Tja, und nun steht mit dem 25-jährigen Jubiläum der Prinz auf der Schwelle, der das schlafende Kraichgauer Kleinod wieder wach geküsst hat und wir machen am 2. Oktober 2018 in Sinsheim ein richtiges Fass auf. Und trinken auf die nächsten 25 Jahre!!!
Fazit: DIE CHEFS sind immer noch besser als Zirkus, gnadenloser als der Vollstrecker, lauter als Motörhead und Manowar zusammen und einfach die wahnwitzigste Rockmaschine, die das Land zu bieten hat. Wer einer Chefs-Show beiwohnt, tut das nicht ohne Tanz und Heiterkeit und weiß hinterher auf jeden Fall: Das rockt wie Sau. Wer sie kennt, dem tragen wir Eulen nach Athen. Wer nicht, sollte sich schnellstens von des Wahnsinns fetter Beute ködern lassen.

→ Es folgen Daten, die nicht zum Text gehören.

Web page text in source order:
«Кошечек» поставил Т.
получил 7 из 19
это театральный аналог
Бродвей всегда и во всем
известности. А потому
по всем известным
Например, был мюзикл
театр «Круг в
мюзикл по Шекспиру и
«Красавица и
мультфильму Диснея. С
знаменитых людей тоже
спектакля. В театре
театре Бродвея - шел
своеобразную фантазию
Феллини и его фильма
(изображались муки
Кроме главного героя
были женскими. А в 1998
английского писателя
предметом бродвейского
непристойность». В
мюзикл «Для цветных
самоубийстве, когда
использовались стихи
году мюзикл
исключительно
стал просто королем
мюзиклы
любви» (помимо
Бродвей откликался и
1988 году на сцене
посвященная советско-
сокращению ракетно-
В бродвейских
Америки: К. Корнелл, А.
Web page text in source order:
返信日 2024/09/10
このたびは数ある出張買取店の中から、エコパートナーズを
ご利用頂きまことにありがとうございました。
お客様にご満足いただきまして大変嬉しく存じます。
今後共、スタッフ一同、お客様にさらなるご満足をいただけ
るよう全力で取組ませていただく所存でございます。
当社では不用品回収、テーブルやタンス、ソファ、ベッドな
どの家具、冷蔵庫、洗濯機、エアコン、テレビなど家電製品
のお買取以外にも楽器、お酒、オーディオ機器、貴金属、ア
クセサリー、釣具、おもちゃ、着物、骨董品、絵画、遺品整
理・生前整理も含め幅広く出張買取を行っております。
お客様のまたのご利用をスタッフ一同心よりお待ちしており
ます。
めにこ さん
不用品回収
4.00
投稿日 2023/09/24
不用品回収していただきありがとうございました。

Nachschlag: Eine Achterbahnfahrt wie wenig andere macht hier Zwischenstation. Mit Geschichten, wie sie nicht jedes Leben schreibt. Einige davon werden in diesen Liedern erzählt. Einige sind in anderen zu hören oder sind an anderer Stelle gespeichert. Und über so mancher lassen wir lieber das Mäntelchen des Schweigens hängen... Zu finden sind unter diesem Strauss bunter Melodien klassische Themenzyklen wie das Leben einer hungrig auf Erfolg nach oben strebenden Musikantentruppe "on the road" ("Ein Lied im Radio", "Lampenfieber", "Jetzt oder nie" oder "Die letzten Lichter"), das ewige Gerangel zwischen Mann und Frau ("Neue Sterne", "Keine Zeit", "Luise" oder "Kein Liebeslied") als auch die Huldigung dieses zweitschönsten (das schönste ist, wenn der eigene Club Meister wird!) aller Gefühle ("Meine Augen", "Chèrie"), charmante Looser-Stories ("Kuckuckskleber", "Wiedersehn", "Alles vorbei") und typischen Männersujets wie "Fussballstadion", "10.000 Volt", "Blender" oder "Bang!". Aber auch überzogenen Quatsch wie "Abnormale Gefühle", "Wer wacht in der Nacht" oder "Warum bin ich so klein".
Ausser den Geschichten in den Liedern gibt's natürlich auch ein paar dahinter. Wie zum Beispiel gleich ganz zu Anfang: Noch aus Prä-CHEFS-Tagen findet sich (auch heute noch!) im Konzert-Repertoire eine Coverversion des AC/DC-Klassikers "Highway To Hell" , zu dem Blume einen deutschen, völlig abweichenden Text geschrieben hatte: "Ä Kurmark, ä BILD und ä Bier". Diese in badischer Mundart vorgetragene Beschreibung von seinem damaligen Alltag beim Job als Maler auf dem Bau wollten die Buben auch gerne auf dem ersten Album platzieren - gibt es sogar in einer kleinen Startauflage, aber bei der ersten richtigen Veröffentlichung / Pressung durch die Plattenfirma eben nicht mehr, da ganz brav beim AC/DC-Verlag dann doch noch um Erlaubnis gefragt wurde. Und als dieser das (wie auch heute noch!) rundheraus ablehnte, waren Schellich und Blume so sauer, dass sie als Ventil gleich mal den ersten Hit der Band ad hoc schrieben: "Abnormale Gefühle". Oder "Wer wacht in der Nacht", das Schellich einfiel, nachdem er eines Nachts schweißgebadet aufwachte und kurz tatsächlich dachte, er wäre Käpt'n Ahab und ein Wal wäre hinter im her. Oder "Irrenhaus", dessen Text realen Bezug zu den Hausbewohnern von Dannys Domizil in den späten 90ern hat (interner Spitzname im Freundeskreis damals: "Villa Beklopptika").